Dataset items:
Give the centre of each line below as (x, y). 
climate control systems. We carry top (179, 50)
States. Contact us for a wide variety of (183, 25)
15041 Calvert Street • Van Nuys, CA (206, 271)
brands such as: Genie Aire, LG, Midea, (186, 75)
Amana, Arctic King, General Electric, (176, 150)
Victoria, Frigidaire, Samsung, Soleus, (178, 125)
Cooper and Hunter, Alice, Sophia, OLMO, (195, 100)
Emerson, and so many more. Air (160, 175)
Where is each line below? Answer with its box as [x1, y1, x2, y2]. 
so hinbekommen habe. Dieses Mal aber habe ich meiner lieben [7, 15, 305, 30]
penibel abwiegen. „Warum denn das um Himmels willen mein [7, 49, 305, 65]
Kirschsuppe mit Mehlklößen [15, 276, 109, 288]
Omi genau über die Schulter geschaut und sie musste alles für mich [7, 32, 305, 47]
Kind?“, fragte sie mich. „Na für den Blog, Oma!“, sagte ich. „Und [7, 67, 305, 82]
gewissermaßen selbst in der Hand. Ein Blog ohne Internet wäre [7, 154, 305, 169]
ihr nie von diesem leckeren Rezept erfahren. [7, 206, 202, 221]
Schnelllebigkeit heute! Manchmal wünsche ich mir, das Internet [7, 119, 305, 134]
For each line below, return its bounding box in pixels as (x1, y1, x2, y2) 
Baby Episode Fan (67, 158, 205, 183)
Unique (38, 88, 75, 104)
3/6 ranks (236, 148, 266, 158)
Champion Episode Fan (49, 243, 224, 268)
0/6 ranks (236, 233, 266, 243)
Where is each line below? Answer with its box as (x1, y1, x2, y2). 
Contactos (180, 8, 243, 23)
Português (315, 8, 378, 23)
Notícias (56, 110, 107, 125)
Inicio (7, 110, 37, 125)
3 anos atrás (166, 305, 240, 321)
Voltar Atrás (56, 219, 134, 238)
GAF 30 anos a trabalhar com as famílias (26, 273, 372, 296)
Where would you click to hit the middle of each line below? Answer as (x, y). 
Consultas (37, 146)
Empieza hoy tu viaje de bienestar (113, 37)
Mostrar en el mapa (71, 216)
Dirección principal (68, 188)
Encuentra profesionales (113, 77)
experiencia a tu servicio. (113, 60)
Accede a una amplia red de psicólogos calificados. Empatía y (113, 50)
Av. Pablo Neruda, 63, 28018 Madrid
---
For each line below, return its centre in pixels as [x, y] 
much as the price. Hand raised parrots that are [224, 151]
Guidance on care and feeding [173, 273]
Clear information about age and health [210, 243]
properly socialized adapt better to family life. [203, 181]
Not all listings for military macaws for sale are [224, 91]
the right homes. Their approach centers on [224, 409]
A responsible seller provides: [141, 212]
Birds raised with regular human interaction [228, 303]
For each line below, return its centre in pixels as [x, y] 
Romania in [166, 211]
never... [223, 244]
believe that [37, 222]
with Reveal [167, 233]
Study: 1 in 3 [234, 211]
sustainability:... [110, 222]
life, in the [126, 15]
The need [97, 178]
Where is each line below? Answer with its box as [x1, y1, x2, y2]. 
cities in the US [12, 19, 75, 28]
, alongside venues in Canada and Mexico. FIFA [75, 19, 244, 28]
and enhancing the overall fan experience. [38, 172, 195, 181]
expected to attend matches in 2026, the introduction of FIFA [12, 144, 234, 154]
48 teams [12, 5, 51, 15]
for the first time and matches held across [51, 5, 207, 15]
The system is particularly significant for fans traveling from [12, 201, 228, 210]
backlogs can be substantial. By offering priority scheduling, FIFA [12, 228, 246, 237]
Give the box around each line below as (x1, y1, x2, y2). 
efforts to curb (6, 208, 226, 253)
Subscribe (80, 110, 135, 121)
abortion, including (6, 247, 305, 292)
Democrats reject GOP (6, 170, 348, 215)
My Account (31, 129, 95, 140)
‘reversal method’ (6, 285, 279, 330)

(WHAT YOU WILL DO): What you return should be exactly the lines above, starting at the one with "Unique (38, 88, 75, 104)" and ending at the one with "Português (315, 8, 378, 23)", and nothing else.

(RESPONSE):
Unique (38, 88, 75, 104)
3/6 ranks (236, 148, 266, 158)
Champion Episode Fan (49, 243, 224, 268)
0/6 ranks (236, 233, 266, 243)
Where is each line below? Answer with its box as (x1, y1, x2, y2). 
Contactos (180, 8, 243, 23)
Português (315, 8, 378, 23)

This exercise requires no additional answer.